On the ship they have a wide variety of planes from throughout her service career, and like, two different Blue Angels at least. That, uh, that’s really all the intelligent things I have to say about planes. This ship has an escalator to get the pilots to the flight deck, but if you didn’t want to climb 12 decks worth of ladders frankly you should have gone submarines. That’s why I went subs after all.
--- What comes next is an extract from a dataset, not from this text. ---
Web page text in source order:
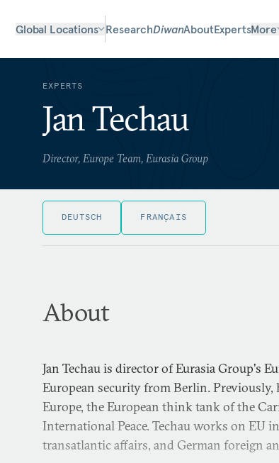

Besides the flight deck, the ship has extensive self-guided tours throughout most of the other operational portions of the ship. You can even go down into one of the enginerooms. They didn’t let you go into any of the boilerrooms, though I got to run around tracing the main steam piping from the bulkheads to the engines. This being an aircraft carrier they had both high pressure and low pressure turbines connected to the shaft via reduction gears, and I was rather stunned at how small the high-pressure turbines were, though I guess yeah of course. I don’t think they could have been much bigger than our turbines on the submarine. But they had a low-pressure turbine to go with it and those guys are in fact pretty big. So there ya go.

After that our third day in Texas was a trip to go look at the South Padre Island seashore (it was quite windy) and then to go antiquing. Before antiquing mom lectured me that the point of antiquing was to look at stuff and not to buy stuff (I wondered how mom thought she had never given me a similar lecture in my 30 years of life) but it was only her that wound up buying stuff. The next day my sister dropped us off at the airport on her way to work and back to Maryland we went!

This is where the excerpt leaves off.